### Data shown
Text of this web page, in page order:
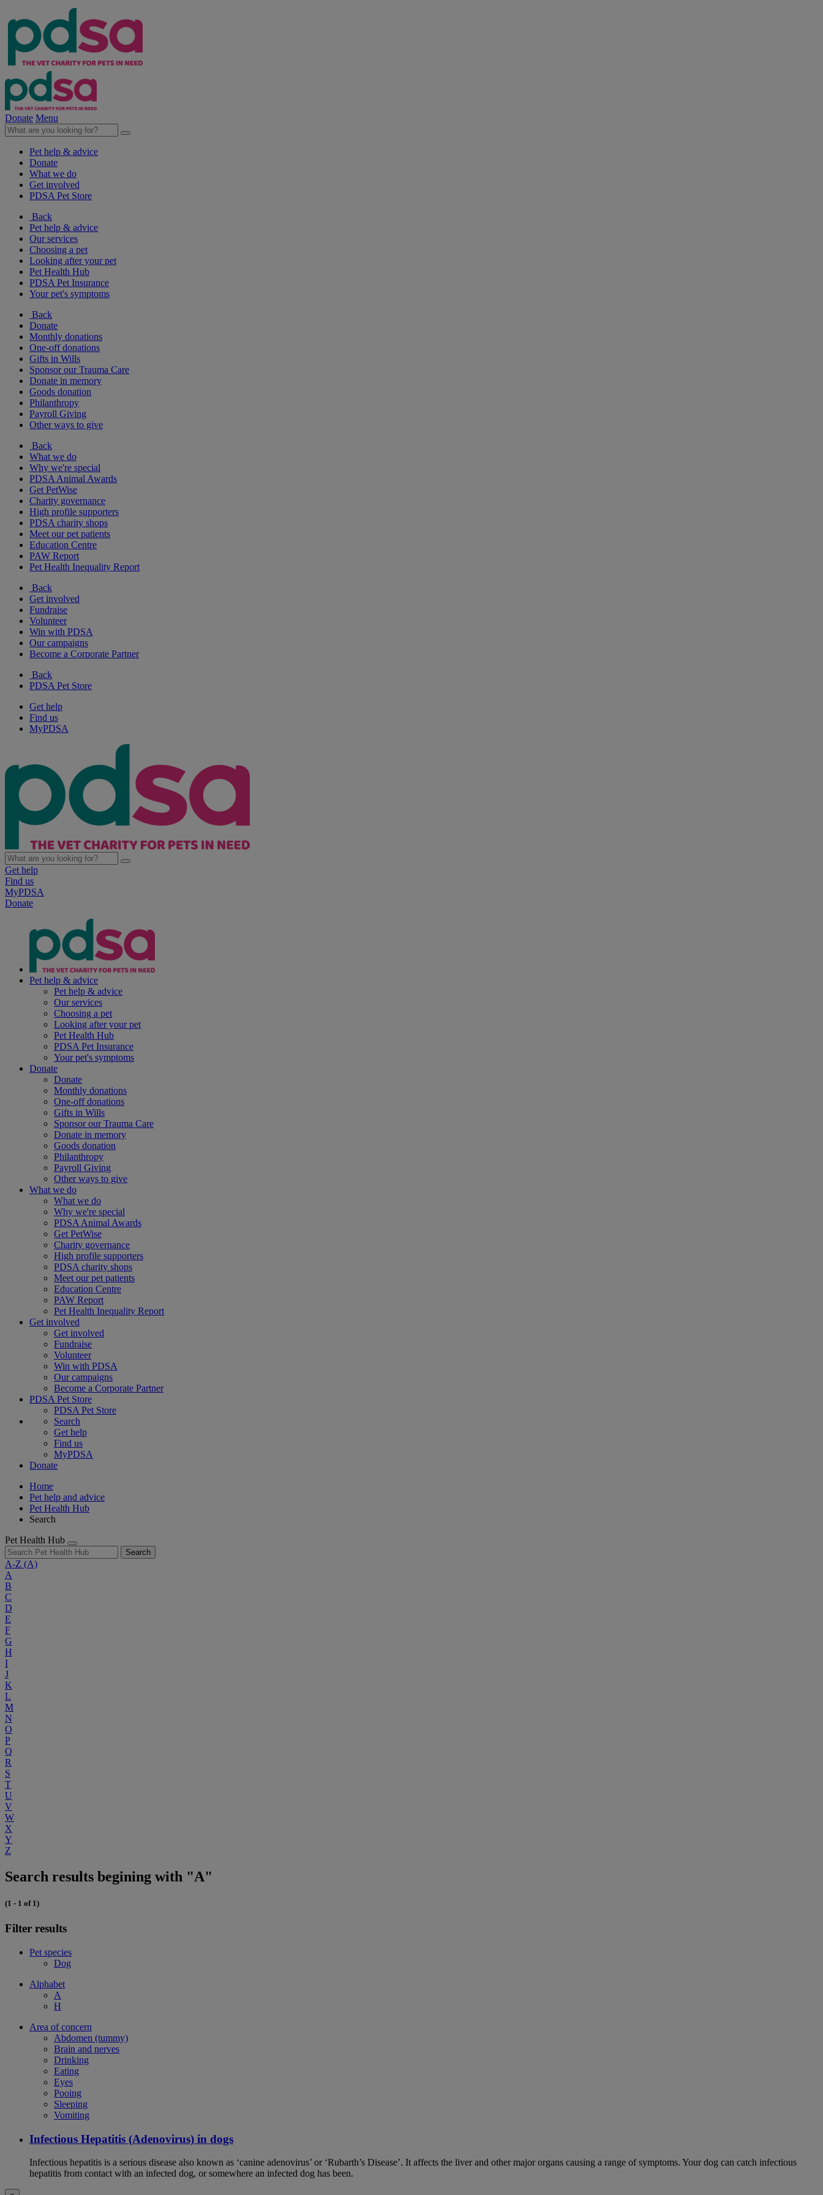
Donate Menu
Pet help & advice
Donate
What we do
Get involved
PDSA Pet Store
Back
Pet help & advice
Our services
Choosing a pet
Looking after your pet
Pet Health Hub
PDSA Pet Insurance
Your pet's symptoms
Back
Donate
Monthly donations
One-off donations
Gifts in Wills
Sponsor our Trauma Care
Donate in memory
Goods donation
Philanthropy
Payroll Giving
Other ways to give
Back
What we do
Why we're special
PDSA Animal Awards
Get PetWise
Charity governance
High profile supporters
PDSA charity shops
Meet our pet patients
Education Centre
PAW Report
Pet Health Inequality Report
Back
Get involved
Fundraise
Volunteer
Win with PDSA
Our campaigns
Become a Corporate Partner
Back
PDSA Pet Store
Get help
Find us
MyPDSA
Get help
Find us
MyPDSA
Donate
Pet help & advice
Pet help & advice
Our services
Choosing a pet
Looking after your pet
Pet Health Hub
PDSA Pet Insurance
Your pet's symptoms
Donate
Donate
Monthly donations
One-off donations
Gifts in Wills
Sponsor our Trauma Care
Donate in memory
Goods donation
Philanthropy
Payroll Giving
Other ways to give
What we do
What we do
Why we're special
PDSA Animal Awards
Get PetWise
Charity governance
High profile supporters
PDSA charity shops
Meet our pet patients
Education Centre
PAW Report
Pet Health Inequality Report
Get involved
Get involved
Fundraise
Volunteer
Win with PDSA
Our campaigns
Become a Corporate Partner
PDSA Pet Store
PDSA Pet Store
Search
Get help
Find us
MyPDSA
Donate
Home
Pet help and advice
Pet Health Hub
Search
Pet Health Hub
Search
A-Z (A)
A
B
C
D
E
F
G
H
I
J
K
L
M
N
O
P
Q
R
S
T
U
V
W
X
Y
Z
Search results begining with "A"
(1 - 1 of 1)
Filter results
Pet species
Dog
Alphabet
A
H
Area of concern
Abdomen (tummy)
Brain and nerves
Drinking
Eating
Eyes
Pooing
Sleeping
Vomiting
Infectious Hepatitis (Adenovirus) in dogs
Infectious hepatitis is a serious disease also known as ‘canine adenovirus’ or ‘Rubarth’s Disease’. It affects the liver and other major organs causing a range of symptoms. Your dog can catch infectious
hepatitis from contact with an infected dog, or somewhere an infected dog has been.
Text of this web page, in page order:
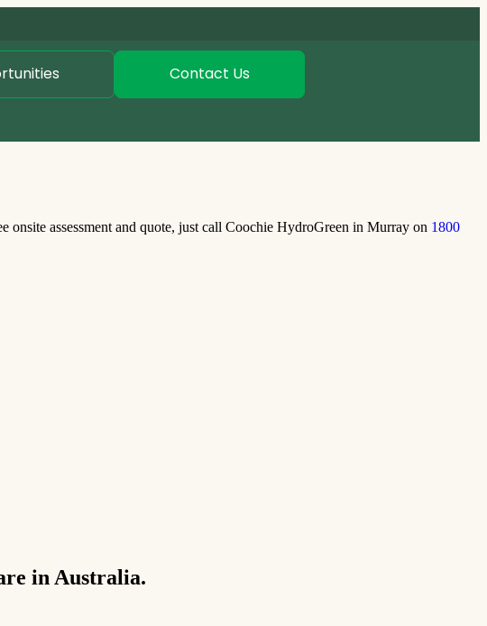
Contact Us
assessment and quote, just call Coochie HydroGreen in Murray on 1800
in Australia.
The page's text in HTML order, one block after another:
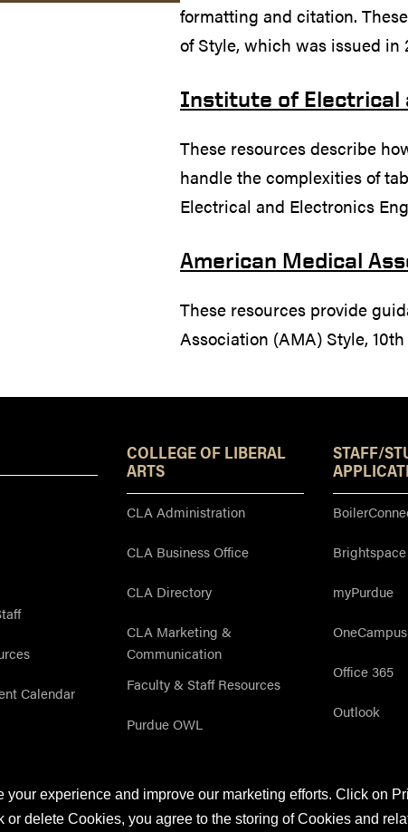
experience and improve our marketing efforts. Click on
delete Cookies, you agree to the storing of Cookies and
formatting and citation.
of Style, which was issued in
Institute of Electrical
These resources describe
handle the complexities of
Electrical and Electronics
American Medical
These resources provide
Association (AMA) Style,
Calendar
COLLEGE OF LIBERAL
ARTS
CLA Administration
CLA Business Office
CLA Directory
CLA Marketing &
Communication
Faculty & Staff Resources
Purdue OWL
STAFF/
Brightspace
myPurdue
Office 365
Outlook
trademark. Copyright ©2026 byThe On-Campus Writing Lab&The OWL at
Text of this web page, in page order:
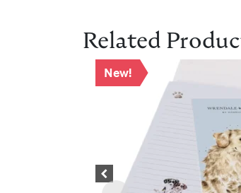
Related
Previous
New!
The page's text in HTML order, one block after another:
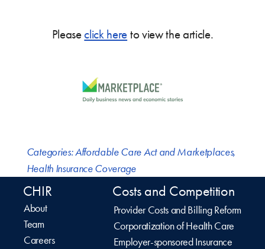
Pleaseclick here to view the article.
Categories:Affordable Care Act and Marketplaces,
Health Insurance Coverage
CHIR
About
Team
Careers
Costs and Competition
Provider Costs and Billing Reform
Corporatization of Health Care
Employer-sponsored Insurance
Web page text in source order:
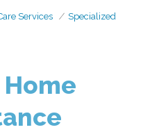
Services
Specialized
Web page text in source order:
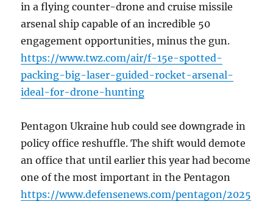
in a flying counter-drone and cruise missile
arsenal ship capable of an incredible 50
engagement opportunities, minus the gun.
https://www.twz.com/air/f-15e-spotted-
packing-big-laser-guided-rocket-arsenal-
ideal-for-drone-hunting
Pentagon Ukraine hub could see downgrade in
policy office reshuffle. The shift would demote
an office that until earlier this year had become
one of the most important in the Pentagon
https://www.defensenews.com/pentagon/2025
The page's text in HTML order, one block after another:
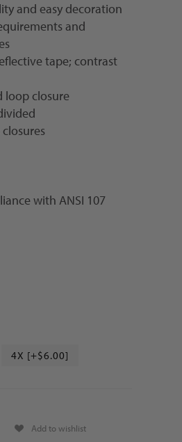
and easy decoration
and
tape; contrast
loop closure
with ANSI 107
4X [+$6.00]
Add to wishlist
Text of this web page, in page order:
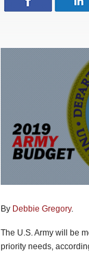
By Debbie Gregory.
The U.S. Army will be
priority needs,
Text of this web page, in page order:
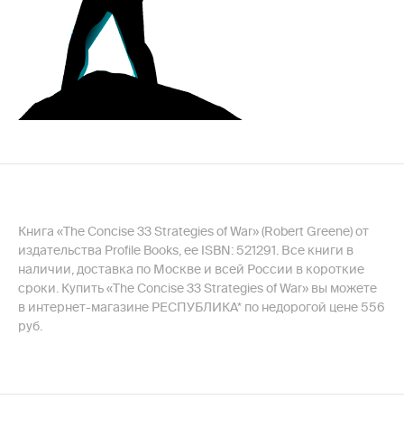
Книга «The Concise 33 Strategies of War» (Robert Greene) от
издательства Profile Books, ее ISBN: 521291. Все книги в
наличии, доставка по Москве и всей России в короткие
сроки. Купить «The Concise 33 Strategies of War» вы можете
в интернет-магазине РЕСПУБЛИКА* по недорогой цене 556
руб.
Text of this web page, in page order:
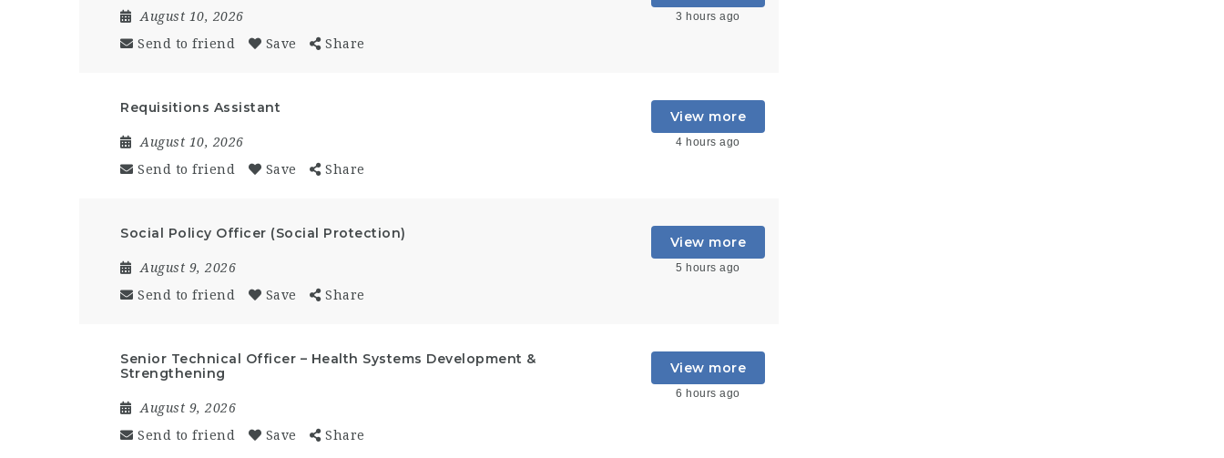
August 10, 2026
Send to friend
Save Share
3 hours ago
Requisitions Assistant
August 10, 2026
Send to friend
Save Share
View more
4 hours ago
Social Policy Officer (Social Protection)
August 9, 2026
Send to friend
Save Share
View more
5 hours ago
Senior Technical Officer – Health Systems Development &
Strengthening
August 9, 2026
Send to friend
Save Share
View more
6 hours ago
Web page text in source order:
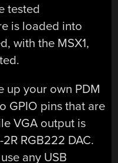
tested
is loaded into
with the MSX1,
up your own PDM
GPIO pins that are
VGA output is
RGB222 DAC.
any USB

### What you need to do
In the entries above, tally the lines that hold the string "Costs" and give only the count.

### Result of the task
2